We begin by reviewing the standard framework of Markov Decision Processes (MDPs), which provide a mathematical model for sequential decision-making under uncertainty.

A typical MDP consists of:
- A finite set of states $S$
- For each state $s \in S$, a finite set of actions $A(s)$ available in that state
- A reward function $r(s, a)$ that gives the immediate reward for taking action $a$ in state $s$
- A transition probability function $P(t \mid s, a)$, representing the probability of moving to state $t$ after taking action $a$ in state $s$
- A decision policy $\pi_s$, which specifies the action to take in each state

The goal is to find a policy $\pi$ that maximizes some measure of long-term reward — typically, either the expected total discounted reward or the average reward per time step.

#### **2 Markov Chain and Steady-State Distribution**

Once an MDP is governed by a fixed (stationary) policy, the evolution of the system becomes a **Markov Chain**. In such a chain:

- The system can be in one of $n$ possible states.
- The **transition probability** from state $i$ to $j$ is denoted $p_{ij}$.
- The **steady-state distribution** $\pi = (\pi_1, \ldots, \pi_n)$ describes the long-run probability of being in each state.

The defining condition for a steady-state distribution is:

$$
\pi_j = \sum_{i=1}^{n} \pi_i \cdot p_{ij}, \quad \text{for all } j
$$

This ensures that the distribution remains **unchanged over time**, i.e., $\pi = \pi P$.

## **3 Average Reward Formulation**

We now shift our focus from discounted total reward to the long-run **average reward per time step**, which leads to a different modeling framework based on **steady-state analysis**.

Instead of computing the present value of future rewards, we focus on the **long-run frequency** with which the system visits each state-action pair.

In the MDP setting, we extend the idea from Markov Chains:  
Each action $a$ taken in state $s$ leads to a different transition matrix $P_a$. We define $\pi_{sa}$ as the **steady-state joint probability** that the system is in state $s$ and takes action $a$.

Assuming the Markov Decision Process (MDP) is recurrent and a stationary policy induces a steady-state distribution, the **average reward** can be expressed as:

$$
\bar{r} = \sum_{s \in S} \sum_{a \in A(s)} r(s, a) \cdot \pi_{sa}
$$

In other words, instead of computing a value function for each state, we now optimize over the **frequencies** of visiting each state-action pair.
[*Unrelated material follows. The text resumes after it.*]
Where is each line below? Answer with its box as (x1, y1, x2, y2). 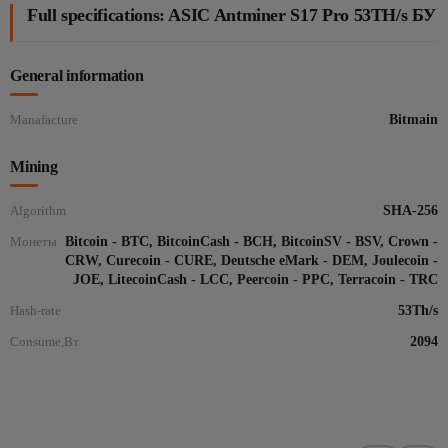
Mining (10, 158, 58, 175)
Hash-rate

The total average reward becomes a **weighted sum of immediate rewards**, where the weights reflect how often each $(s, a)$ is used under the system's long-run behavior.
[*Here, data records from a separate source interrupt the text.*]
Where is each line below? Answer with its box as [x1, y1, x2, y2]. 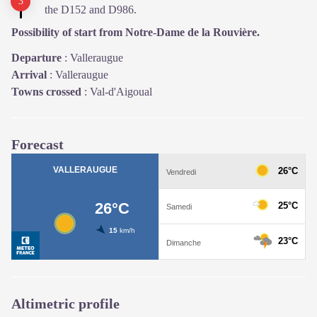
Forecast [11, 137, 64, 152]
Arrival [11, 69, 47, 81]
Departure [11, 52, 62, 64]
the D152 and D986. [45, 4, 137, 16]
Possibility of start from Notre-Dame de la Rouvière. [11, 26, 260, 38]
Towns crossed [11, 86, 81, 98]
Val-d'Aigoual [90, 86, 152, 98]
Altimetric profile [11, 296, 120, 311]

##### **3.1 Objective and Decision Variables**

Given this setup, we formulate a linear program where the decision variable is the joint steady-state distribution $\pi_{sa}$. The goal is to maximize the long-run average reward:

$$
\max_{\pi} \sum_{s \in S} \sum_{a \in A(s)} r(s, a) \pi_{sa}
$$

However, in order for this optimization problem to be meaningful and well-defined, we must ensure that the variables $\pi_{sa}$ represent a valid steady-state distribution. This requires several key constraints:

##### **3.2 Flow Balance Constraints**

The flow balance constraints ensure that, in steady-state, the total probability "flowing into" each state equals the total probability "flowing out". This reflects a stable long-run system where no probability mass accumulates or vanishes in any state.

For every state $j \in S$, the balance condition is:

$$
\sum_{a \in A(t)} \pi_{ta} = \sum_{s \in S} \sum_{a \in A(s)} P(t \mid s, a) \cdot \pi_{sa}
$$

- Left-hand side: The total probability of being in state $t$ and taking some action $a$.
- Right-hand side: The total probability of transitioning into state $t$ from any state-action pair $(s, a)$.

This constraint guarantees the internal consistency of the joint distribution $\pi_{sa}$ under the system dynamics.

##### **3.3 Probability Normalization Constraint**

Since $\pi_{sa}$ represents a joint probability distribution over state-action pairs, its total sum must equal 1:

$$
\sum_{s \in S} \sum_{a \in A(s)} \pi_{sa} = 1
$$

This ensures that $\pi_{sa}$ corresponds to a proper probability distribution.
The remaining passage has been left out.